(Dataset entries)
= = =
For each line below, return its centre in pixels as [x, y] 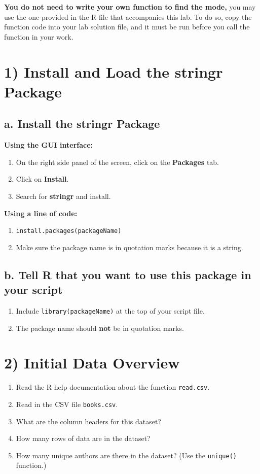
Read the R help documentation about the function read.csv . [113, 387]
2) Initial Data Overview [92, 363]
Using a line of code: [41, 213]
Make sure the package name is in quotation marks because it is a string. [129, 247]
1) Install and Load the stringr [114, 71]
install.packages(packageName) [69, 231]
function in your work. [39, 36]
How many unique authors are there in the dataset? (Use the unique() [126, 455]
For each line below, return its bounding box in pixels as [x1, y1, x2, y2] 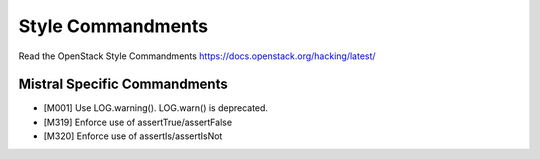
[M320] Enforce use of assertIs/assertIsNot [43, 130, 223, 142]
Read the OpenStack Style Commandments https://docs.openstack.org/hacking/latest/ [18, 50, 376, 62]
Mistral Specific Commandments [18, 76, 229, 93]
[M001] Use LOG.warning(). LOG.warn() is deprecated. [43, 102, 269, 114]
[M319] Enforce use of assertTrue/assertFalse [43, 116, 233, 128]
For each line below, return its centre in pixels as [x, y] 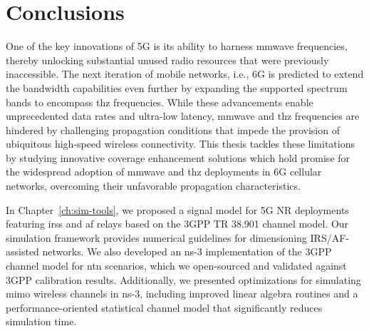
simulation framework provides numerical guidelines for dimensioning [156, 237]
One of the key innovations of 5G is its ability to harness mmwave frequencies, [177, 46]
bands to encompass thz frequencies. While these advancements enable [160, 102]
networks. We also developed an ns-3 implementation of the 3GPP [187, 251]
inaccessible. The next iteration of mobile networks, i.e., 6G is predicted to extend [185, 74]
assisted [22, 251]
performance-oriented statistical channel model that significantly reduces [164, 307]
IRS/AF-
= = =
Begin with the line that contains "install.packages(packageName) [69, 231]" and repeat every line through the end of the data, exactly and only those lines, leaving out the pictures.

install.packages(packageName) [69, 231]
function in your work. [39, 36]
How many unique authors are there in the dataset? (Use the unique() [126, 455]
For each line below, return its bounding box in pixels as [x1, y1, x2, y2] 
[M320] Enforce use of assertIs/assertIsNot [43, 130, 223, 142]
Read the OpenStack Style Commandments https://docs.openstack.org/hacking/latest/ [18, 50, 376, 62]
Mistral Specific Commandments [18, 76, 229, 93]
[M001] Use LOG.warning(). LOG.warn() is deprecated. [43, 102, 269, 114]
[M319] Enforce use of assertTrue/assertFalse [43, 116, 233, 128]
For each line below, return its centre in pixels as [x, y] 
simulation framework provides numerical guidelines for dimensioning [156, 237]
One of the key innovations of 5G is its ability to harness mmwave frequencies, [177, 46]
bands to encompass thz frequencies. While these advancements enable [160, 102]
networks. We also developed an ns-3 implementation of the 3GPP [187, 251]
inaccessible. The next iteration of mobile networks, i.e., 6G is predicted to extend [185, 74]
assisted [22, 251]
performance-oriented statistical channel model that significantly reduces [164, 307]
IRS/AF-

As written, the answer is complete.